"Fast, Cheap, and Under Control"
The future of work does not seem to rest with the "guru" or "generalized" style skill set we're often stuck on as entrepreneurs and employees. It even goes beyond the "niche" mindset in some ways. For better or for worse (and there are great arguments on both sides), it looks like "hyperspecialization" is the way your current job, your current gig, or the job/gig you want is headed.
I am seeing this (re) phenomenon and experiencing it firsthand in a few ways/for a number of reasons:
1. Complicated tasks are broken up into relatively simple parts to accommodate multiple skill levels (i.e., updating information across multiple databases)
2. There are still many forms of work that cannot be automated or feasibly outsourced in some cases.

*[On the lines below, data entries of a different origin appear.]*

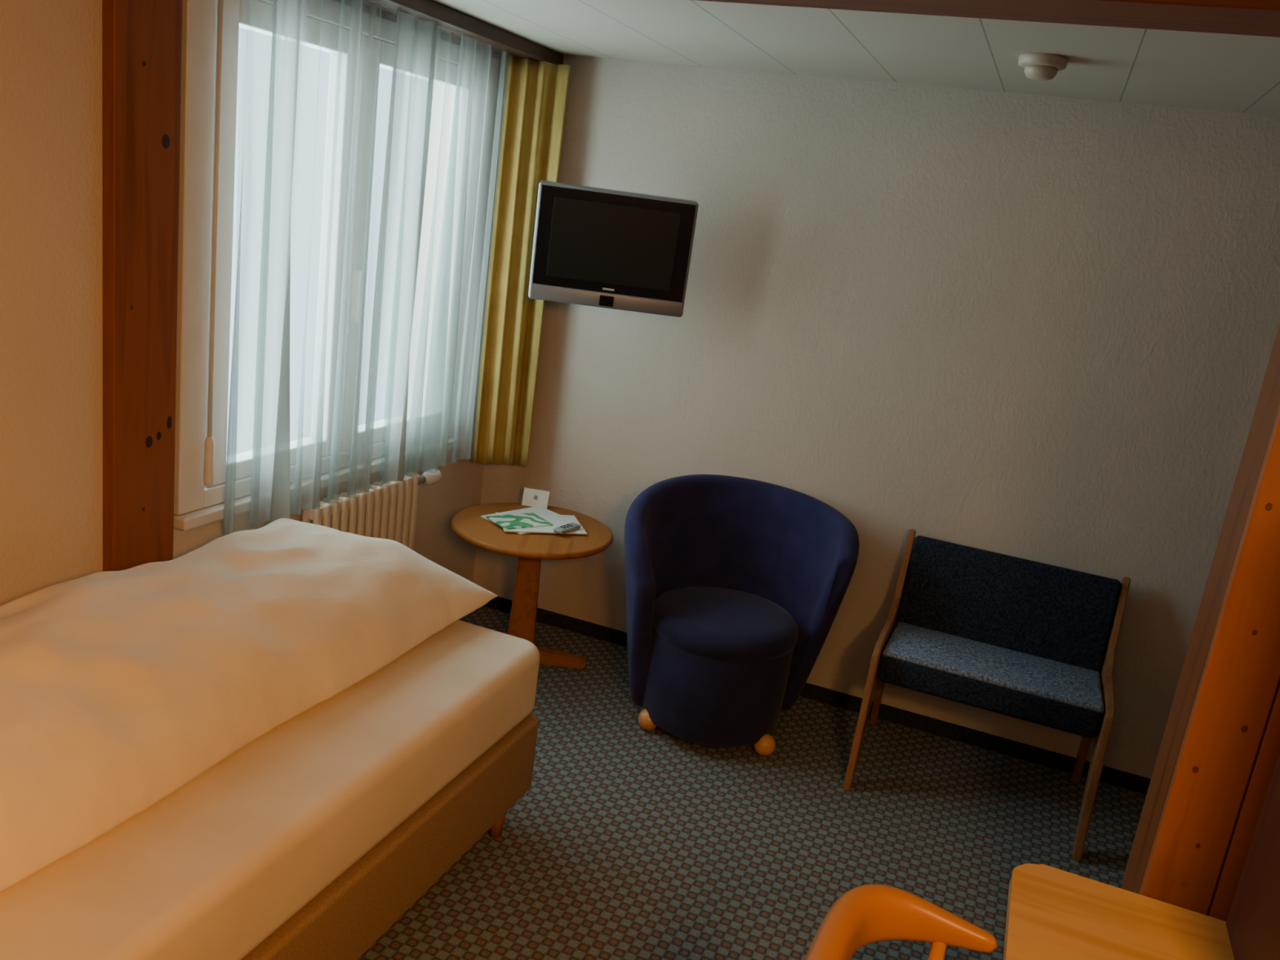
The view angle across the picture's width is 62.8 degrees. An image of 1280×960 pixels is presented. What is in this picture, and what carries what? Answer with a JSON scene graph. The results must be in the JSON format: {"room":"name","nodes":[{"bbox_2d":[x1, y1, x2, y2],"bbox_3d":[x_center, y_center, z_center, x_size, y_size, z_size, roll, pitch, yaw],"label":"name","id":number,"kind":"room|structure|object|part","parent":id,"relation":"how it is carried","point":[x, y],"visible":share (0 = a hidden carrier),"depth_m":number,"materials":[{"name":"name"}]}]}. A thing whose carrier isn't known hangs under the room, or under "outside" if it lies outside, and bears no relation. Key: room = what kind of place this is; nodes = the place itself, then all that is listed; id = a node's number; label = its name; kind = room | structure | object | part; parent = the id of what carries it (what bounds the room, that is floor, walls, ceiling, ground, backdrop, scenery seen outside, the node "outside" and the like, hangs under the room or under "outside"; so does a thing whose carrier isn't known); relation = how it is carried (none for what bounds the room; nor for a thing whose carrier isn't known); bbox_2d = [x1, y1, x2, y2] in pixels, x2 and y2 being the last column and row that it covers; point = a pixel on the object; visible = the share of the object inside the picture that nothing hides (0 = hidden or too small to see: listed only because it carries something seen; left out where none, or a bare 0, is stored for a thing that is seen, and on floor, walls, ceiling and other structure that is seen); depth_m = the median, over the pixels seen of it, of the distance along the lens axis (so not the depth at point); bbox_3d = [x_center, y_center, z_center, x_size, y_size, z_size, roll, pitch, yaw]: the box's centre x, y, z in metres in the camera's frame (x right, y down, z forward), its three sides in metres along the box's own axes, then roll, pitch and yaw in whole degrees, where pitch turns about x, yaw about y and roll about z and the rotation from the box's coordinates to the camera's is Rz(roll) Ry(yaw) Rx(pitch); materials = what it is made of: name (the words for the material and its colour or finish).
{"room":"hotel room","nodes":[
{"label":"hotel room","id":0,"kind":"room"},
{"bbox_2d":[0,0,507,605],"bbox_3d":[-1.655,-0.061,1.794,0.250,2.190,5.280,13,15,19],"label":"wall","id":1,"kind":"structure","parent":0,"point":[51,273],"depth_m":2.29,"materials":[{"name":"white paint"}]},
{"bbox_2d":[173,434,474,530],"bbox_3d":[-0.942,-0.028,3.397,0.070,0.033,1.470,13,15,19],"label":"sill","id":2,"kind":"structure","parent":1,"relation":"attached to","point":[190,520],"depth_m":2.91,"materials":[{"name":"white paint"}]},
{"bbox_2d":[173,0,499,515],"bbox_3d":[-0.885,-0.706,3.233,0.080,1.360,1.450,13,15,19],"label":"window frame","id":3,"kind":"structure","parent":1,"relation":"attached to","point":[198,16],"depth_m":2.67,"materials":[{"name":"white paint"}]},
{"bbox_2d":[204,0,475,487],"bbox_3d":[-0.865,-0.698,3.232,0.110,1.250,1.250,13,15,19],"label":"window","id":4,"kind":"structure","parent":1,"relation":"in","point":[256,15],"depth_m":3.08,"materials":[{"name":"white paint"}]},
{"bbox_2d":[204,0,223,486],"bbox_3d":[-1.064,-0.599,2.614,0.040,1.280,0.040,13,15,19],"label":"blind crank","id":5,"kind":"object","parent":4,"relation":"attached to","point":[209,449],"visible":1,"depth_m":2.62,"materials":[{"name":"beige plastic"},{"name":"metal"}]},
{"bbox_2d":[346,288,353,334],"bbox_3d":[-0.891,-0.518,3.231,0.008,0.140,0.030,13,15,19],"label":"handle","id":6,"kind":"object","parent":4,"relation":"attached to","point":[349,325],"depth_m":3.22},
{"bbox_3d":[-0.864,-0.562,3.211,0.037,0.160,0.020,13,15,19],"label":"handle","id":7,"kind":"part","parent":4,"relation":"part of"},
{"bbox_3d":[-0.864,-0.562,3.211,0.037,0.160,0.020,13,15,19],"label":"lever","id":8,"kind":"part","parent":4,"relation":"part of","materials":[{"name":"white paint"}]},
{"bbox_3d":[-0.779,-0.758,3.506,0.065,1.250,0.665,13,15,19],"label":"sash","id":9,"kind":"part","parent":4,"relation":"part of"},
{"bbox_2d":[357,605,1146,959],"bbox_3d":[0.263,1.478,1.454,4.650,0.100,5.480,13,15,19],"label":"floor","id":10,"kind":"structure","parent":0,"point":[626,841],"depth_m":3.05,"materials":[{"name":"carpet"}]},
{"bbox_2d":[102,0,182,571],"bbox_3d":[-1.230,-0.201,2.544,0.086,2.190,0.190,13,15,19],"label":"timber post","id":11,"kind":"object","parent":10,"relation":"on","point":[142,39],"visible":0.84,"depth_m":2.44,"materials":[{"name":"brown wood"}]},
{"bbox_2d":[0,518,539,959],"bbox_3d":[-1.003,0.666,2.094,0.860,0.810,2.087,13,15,19],"label":"bed","id":12,"kind":"object","parent":10,"relation":"on","point":[272,741],"visible":1,"depth_m":2.06,"materials":[{"name":"fabric"}]},
{"bbox_3d":[-0.389,0.910,2.849,0.052,0.120,0.052,13,15,19],"label":"leg","id":13,"kind":"part","parent":12,"relation":"part of","materials":[{"name":"brown wood"}]},
{"bbox_2d":[302,469,441,551],"bbox_3d":[-0.906,0.354,3.541,0.091,0.706,0.652,13,15,19],"label":"radiator","id":14,"kind":"object","parent":10,"relation":"on","point":[388,511],"visible":0.41,"depth_m":3.48,"materials":[{"name":"metal"}]},
{"bbox_3d":[-0.740,-0.011,3.719,0.052,0.052,0.067,13,15,19],"label":"valve knob","id":15,"kind":"part","parent":14,"relation":"part of","materials":[{"name":"white paint"}]},
{"bbox_2d":[450,502,613,668],"bbox_3d":[-0.422,0.421,3.881,0.590,0.530,0.590,7,15,-2],"label":"round side table","id":16,"kind":"object","parent":10,"relation":"on","point":[468,524],"visible":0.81,"depth_m":3.81,"materials":[{"name":"brown wood"}]},
{"bbox_2d":[480,506,586,534],"bbox_3d":[-0.364,0.159,3.828,0.338,0.013,0.366,19,19,38],"label":"magazine stack","id":17,"kind":"object","parent":16,"relation":"on","point":[537,519],"visible":1,"depth_m":3.82,"materials":[{"name":"white paper"}]},
{"bbox_2d":[495,512,586,534],"bbox_3d":[-0.363,0.158,3.827,0.300,0.004,0.210,3,15,-18],"label":"magazine","id":18,"kind":"object","parent":17,"relation":"on","point":[521,523],"depth_m":3.81,"materials":[{"name":"white paper"}]},
{"bbox_2d":[553,522,580,534],"bbox_3d":[-0.262,0.173,3.775,0.040,0.018,0.120,16,17,29],"label":"remote control","id":19,"kind":"object","parent":17,"relation":"on","point":[571,526],"visible":1,"depth_m":3.76,"materials":[{"name":"plastic"}]},
{"bbox_2d":[521,487,549,509],"bbox_3d":[-0.401,0.068,4.051,0.100,0.065,0.040,9,15,5],"label":"tent card","id":20,"kind":"object","parent":16,"relation":"on","point":[531,497],"visible":1,"depth_m":4.04,"materials":[{"name":"white paper"}]},
{"bbox_2d":[624,474,859,755],"bbox_3d":[0.295,0.447,3.612,0.781,0.797,0.662,4,15,-12],"label":"armchair","id":21,"kind":"object","parent":10,"relation":"on","point":[736,587],"visible":1,"depth_m":3.53,"materials":[{"name":"blue fabric"}]},
{"bbox_2d":[652,586,798,662],"bbox_3d":[0.283,0.469,3.533,0.504,0.090,0.504,4,15,-12],"label":"seat cushion","id":22,"kind":"object","parent":21,"relation":"on","point":[699,624],"depth_m":3.42,"materials":[{"name":"blue fabric"}]},
{"bbox_2d":[804,884,997,959],"bbox_3d":[0.366,1.056,1.396,0.456,0.767,0.611,13,15,19],"label":"wooden armchair","id":23,"kind":"object","parent":10,"relation":"on","point":[864,915],"visible":1,"depth_m":1.57,"materials":[{"name":"orange wood"}]},
{"bbox_2d":[843,528,1131,862],"bbox_3d":[1.123,0.648,3.379,0.714,0.744,0.560,13,15,19],"label":"upholstered bench","id":24,"kind":"object","parent":10,"relation":"on","point":[1027,640],"visible":1,"depth_m":3.43,"materials":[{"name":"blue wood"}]},
{"bbox_3d":[0.804,0.576,3.491,0.022,0.744,0.559,13,15,19],"label":"frame","id":25,"kind":"part","parent":24,"relation":"part of","materials":[{"name":"brown wood"}]},
{"bbox_2d":[877,654,1103,738],"bbox_3d":[1.141,0.634,3.421,0.666,0.116,0.402,13,15,19],"label":"seat cushion","id":26,"kind":"object","parent":24,"relation":"on","point":[1055,691],"depth_m":3.27,"materials":[{"name":"blue fabric"}]},
{"bbox_3d":[1.142,0.592,3.398,0.662,0.038,0.368,13,15,19],"label":"seat","id":27,"kind":"part","parent":24,"relation":"part of","materials":[{"name":"blue fabric"}]},
{"bbox_3d":[1.231,0.419,3.538,0.666,0.326,0.105,13,15,19],"label":"backrest","id":28,"kind":"part","parent":24,"relation":"part of","materials":[{"name":"blue fabric"}]},
{"bbox_3d":[1.441,0.720,3.265,0.022,0.744,0.559,13,15,19],"label":"frame","id":29,"kind":"part","parent":24,"relation":"part of","materials":[{"name":"brown wood"}]},
{"bbox_2d":[1002,863,1234,959],"bbox_3d":[0.814,1.194,1.168,0.965,0.730,1.170,13,15,19],"label":"desk","id":30,"kind":"object","parent":10,"relation":"on","point":[1053,913],"visible":1,"depth_m":1.61,"materials":[{"name":"brown wood"}]},
{"bbox_2d":[1120,323,1279,921],"bbox_3d":[1.050,0.371,1.744,0.250,2.080,0.196,13,15,19],"label":"timber post","id":31,"kind":"object","parent":10,"relation":"on","point":[1219,752],"visible":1,"depth_m":1.70,"materials":[{"name":"orange wood"}]},
{"bbox_2d":[432,0,1279,115],"bbox_3d":[0.556,-0.719,0.878,4.650,0.100,5.480,13,15,19],"label":"ceiling","id":32,"kind":"structure","parent":0,"point":[1235,73],"depth_m":2.83,"materials":[{"name":"white paint"}]},
{"bbox_2d":[362,0,563,64],"bbox_3d":[-0.656,-1.386,3.091,0.150,0.045,1.678,13,15,19],"label":"rail","id":33,"kind":"object","parent":32,"relation":"attached to","point":[448,19],"visible":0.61,"depth_m":3.26,"materials":[{"name":"brown wood"}]},
{"bbox_2d":[222,0,507,535],"bbox_3d":[-0.771,-0.654,3.200,0.099,1.439,1.318,13,15,19],"label":"sheer curtain","id":34,"kind":"object","parent":33,"relation":"hanging from","point":[415,394],"visible":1,"depth_m":3.19,"materials":[{"name":"white fabric"}]},
{"bbox_2d":[471,55,570,466],"bbox_3d":[-0.454,-0.771,3.903,0.221,1.489,0.074,4,15,-14],"label":"curtain","id":35,"kind":"object","parent":33,"relation":"hanging from","point":[535,92],"visible":0.93,"depth_m":3.88,"materials":[{"name":"fabric"}]},
{"bbox_2d":[695,0,1279,37],"bbox_3d":[0.954,-0.734,1.555,4.365,0.110,0.190,13,15,19],"label":"ceiling beam","id":36,"kind":"structure","parent":32,"relation":"attached to","point":[1241,17],"depth_m":1.65,"materials":[{"name":"brown wood"}]},
{"bbox_2d":[1017,52,1068,80],"bbox_3d":[1.020,-1.045,2.665,0.120,0.056,0.120,13,15,19],"label":"smoke detector","id":37,"kind":"object","parent":32,"relation":"attached to","point":[1037,66],"visible":1,"depth_m":2.63,"materials":[{"name":"beige plastic"}]},
{"bbox_2d":[473,54,1279,778],"bbox_3d":[1.376,-0.123,3.571,4.650,2.190,0.200,13,15,19],"label":"wall","id":38,"kind":"structure","parent":0,"point":[1039,328],"depth_m":3.54,"materials":[{"name":"white paint"}]},
{"bbox_2d":[528,180,698,317],"bbox_3d":[-0.100,-0.817,3.698,0.535,0.393,0.373,7,15,-4],"label":"television","id":39,"kind":"object","parent":38,"relation":"attached to","point":[593,246],"visible":1,"depth_m":3.53,"materials":[{"name":"silver metal"}]},
{"bbox_3d":[-0.115,-0.611,3.581,0.048,0.035,0.003,7,19,-4],"label":"sensor panel","id":40,"kind":"part","parent":39,"relation":"part of","materials":[{"name":"black plastic"}]},
{"bbox_2d":[483,596,1151,794],"bbox_3d":[1.316,0.948,3.702,4.400,0.055,0.012,13,15,19],"label":"baseboard","id":41,"kind":"structure","parent":38,"relation":"attached to","point":[1113,776],"depth_m":3.79,"materials":[{"name":"plastic"}]},
{"bbox_2d":[1226,752,1279,959],"bbox_3d":[1.115,0.426,1.265,0.495,0.769,0.460,13,15,19],"label":"wood panel","id":42,"kind":"object","parent":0,"point":[1253,920],"depth_m":1.53,"materials":[{"name":"brown wood"}]}
]}

3. Sometimes simple tasks need to be supplemented with more complex information (i.e., adding multiple types of information to a database that has to feed into an inventory application for a brick and mortar store)
4. Sometimes accuracy has to be guaranteed for tasks without a small business hiring extra workers to accomplish this (i.e., increasing the workload of employees and contractors without overloading them).
Well, those are my views anyway. Here's what the Harvard Business Review had to say:
Much of the prosperity our world now enjoys comes from the productivity gains of dividing work into ever smaller tasks performed by ever more specialized workers. Today, thanks to the rise of knowledge work and communications technology, this subdivision of labor has advanced to a point where the next difference in degree will constitute a difference in kind. We are entering an era of hyperspecialization—a very different, and not yet widely understood, world of work.
The term “hyperspecialization” is not synonymous with outsourcing work to other companies or distributing it to other places (as in offshoring), although it is facilitated by the same technologies. Rather, it means breaking work previously done by one person into more-specialized pieces done by several people. Whether or not those pieces are outsourced or distributed, their separation often leads to improvements in quality, speed, and cost.